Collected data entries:

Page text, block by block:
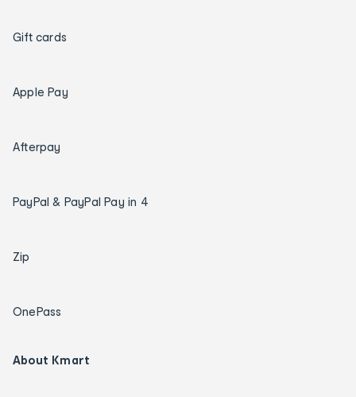
Gift cards
Apple Pay
Afterpay
PayPal & PayPal Pay in 4
Zip
OnePass
About Kmart
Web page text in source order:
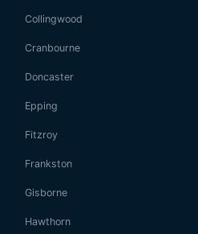
Collingwood
Cranbourne
Doncaster
Epping
Fitzroy
Frankston
Gisborne
Hawthorn
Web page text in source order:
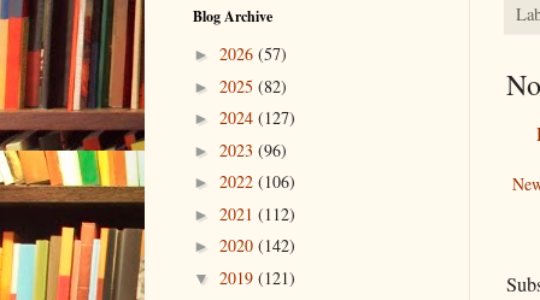
Blog Archive
► 2026 (57)
► 2025 (82)
► 2024 (127)
► 2023 (96)
► 2022 (106)
► 2021 (112)
► 2020 (142)
▼ 2019 (121)
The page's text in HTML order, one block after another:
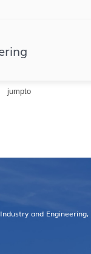
jumpto
and

Instructions to follow: First drop every picture, then print the data above exactly as it stands.

Answer area:
Page text, block by block:
Gift cards
Apple Pay
Afterpay
PayPal & PayPal Pay in 4
Zip
OnePass
About Kmart
Web page text in source order:
Collingwood
Cranbourne
Doncaster
Epping
Fitzroy
Frankston
Gisborne
Hawthorn
Web page text in source order:
Blog Archive
► 2026 (57)
► 2025 (82)
► 2024 (127)
► 2023 (96)
► 2022 (106)
► 2021 (112)
► 2020 (142)
▼ 2019 (121)
The page's text in HTML order, one block after another:
jumpto
and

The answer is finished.